At the end of her holiday, Marlies Bähr was more unsure than ever of what to make of "Torsten". As he reported to his handlers, she had made clear that she had no wish to engage with him in any more discussions about politics. Possibly he had "gone too far". But she was happy to tell him what she knew about escaping from East Germany to the west. She knew it was very dangerous. To do it he must be 150% sure that it was what he wanted. She had heard of East German escaping via Turkish ships in the Mediterranean after managing to get themselves included on government-sponsored Mediterranean youth-holidays on an East German ship.
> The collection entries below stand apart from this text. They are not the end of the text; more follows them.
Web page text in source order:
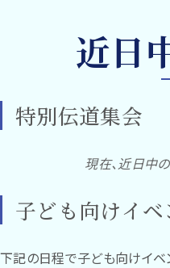
近日
特別伝道集会
現在、近日中
子ども向けイベ
下記の日程で子ども向けイベ
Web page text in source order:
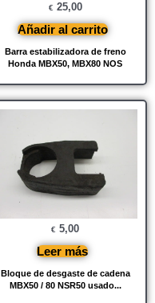
Barra estabilizadora de freno
Honda MBX50, MBX80 NOS
€ 25,00
Añadir al carrito
Bloque de desgaste de cadena
MBX50 / 80 NSR50 usado...
€ 5,00
Leer más

But she very strongly counselled him to do everything he could to find a legal route for any escape to the west before involving himself with the illegal methods. "Torsten" was not successful in getting her to disclose whatever she knew about the "Fluchthelfer" (escape helpers) among her university contemporaries. He reported that she knew "nothing concrete" about that side of things. But Schnur's handlers were more interested in using Marlies to enable "Torsten" himself to become involved with the "traffickers". She introduced him to "Hendrik", a student at Technische Universität Berlin to whom "Torsten" confided that he still feared arrest, following the unpleasantnesses at the "Free German Youth Wilhelm Pieck Academy". Hendrik did not want to know the details, but he was indignant on Torsten's behalf and understood the point at once. He knew a man.... Somehow "Torsten" very soon broke off contact with both Marlies and Hendrik, but the exceptionally comprehensive and detailed nature of the reports of his various meetings that Schnur submitted to his handlers continued to impress. His progress may well still have been held up through suspicions generated on account of his connections with the west, but he was nevertheless given a succession of further assignments to investigate and report back. On his home base at Rügen he was employed as an "omni-directional radar" to identify and investigate possibly negative or hostile elements among the young people on the holiday island.
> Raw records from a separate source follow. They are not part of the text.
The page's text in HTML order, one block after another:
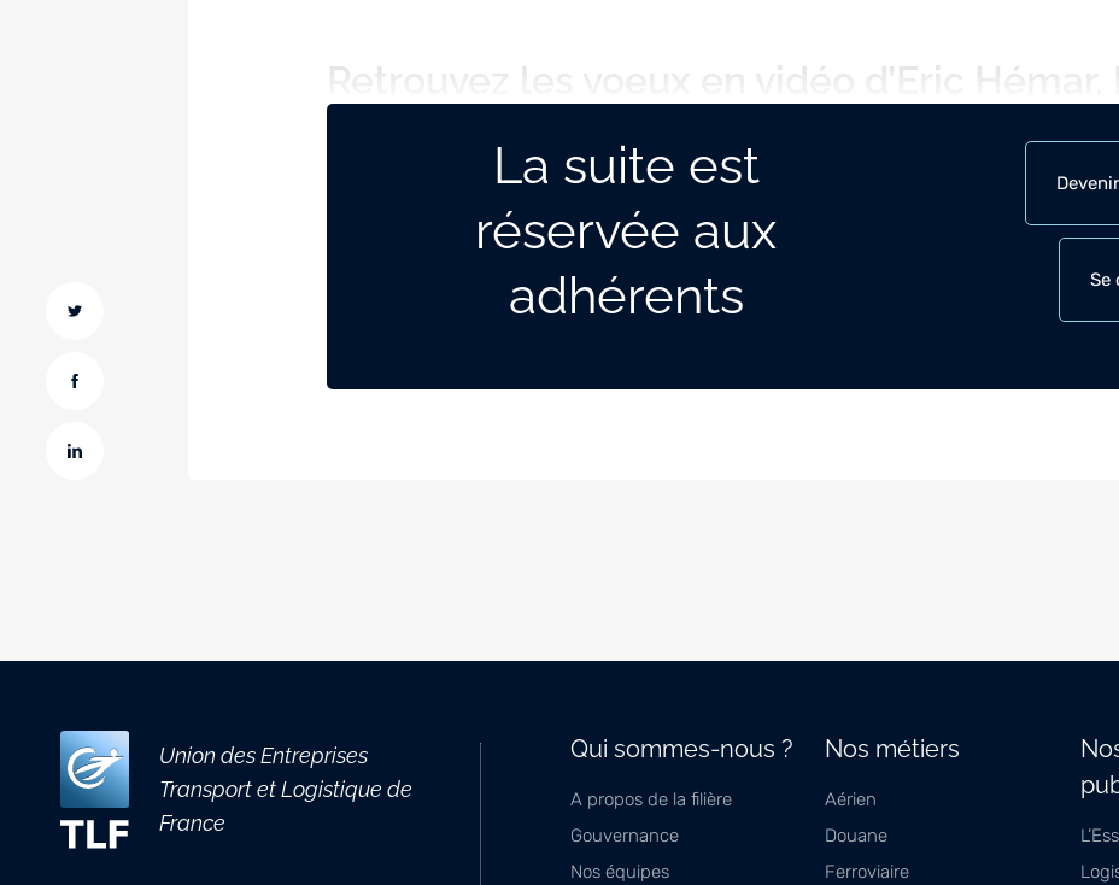
Retrouvez les voeux en vidéo d’Eric Hémar,
de l’Union TLF
La suite est
réservée aux
adhérents
Se
Union des Entreprises
Transport et Logistique de
France
Qui sommes-nous ?
A propos de la filière
Gouvernance
Nos équipes
Nos métiers
Aérien
Douane
Ferroviaire

===The church community and a first marriage===
A possibly more important assignment came up in April 1966 when "Torsten" was sent to join the youth club attached to the Protestant church at Binzen. The Stasi knew that the church's youth community included conscript soldiers and so-called "Bausoldaten" (non-combatant conscientious objector soldiers) from the NVA barracks at Prora. The "Bausoldaten" were viewed with particular suspicion. "Torsten" reported back with characteristic detail and precision on conversations at the weekly "tea and sandwiches" functions held by the pastor – even in weeks when the pastor himself was unable to attend – enabling handlers to identify potential trouble makers and, indeed, potential informants among the coming generation. It was through the church youth community that "Torsten" met Bärbel, who on 1 July 1966 became the first of his several wives. Bärbel came to the marriage with a son from a previous relationship. She herself was part of a large and "interesting" extended family. The couple's three children together – believed to be the first three of Wolfgang Schnur's eleven children – had been born by 1974. Schnur was a restless and frequently absent father: childcare responsibilities fell almost exclusively to Bärbel. It was also Bärbel who "led him to faith": Wolfgang Schnur became a Christian.

===Back to school===
In June 1967 Schnur returned to his studies for the Abitur (secondary school final exam) in order, belatedly, to work towards a university degree. By now he had abandoned the idea of obtaining a degree in journalism, favouring instead "Wirtschaftsrecht" (loosely, "Economic Law") he undertook his Abitur course locally, through the "Kreisvolkshochschule" (large secondary school) in Putbus. As before, his unconventional past created suspicions on the part of local party officials which resulted in difficulties in securing a study place, but behind the scenes contacts via the Ministry of State Security in the end enabled those difficulties to be overcome. Then, in the Autumn term of 1967, he commenced his student career, studying law at (East) Berlin University. According to the relevant ministry files he had "organised his student place himself". His plan was to focus on his studies in order to become a full-time informer. A few weeks after becoming a student he informed his Stasi handlers that once he had his degree his future would undoubtedly involve a posting in the west, a plan which the responsible officer felt was at best "opaque". He was also beginning to lose a little of the trust he had formerly enjoyed from his handlers, after it was discovered from routine postal intercepts that "Torsten" still (or again) had on-going contacts with Marlies Bähr in Hamburg, but had neglected to mention the fact in his reports. One of her postcards to him was also copied for the Stasi files on him.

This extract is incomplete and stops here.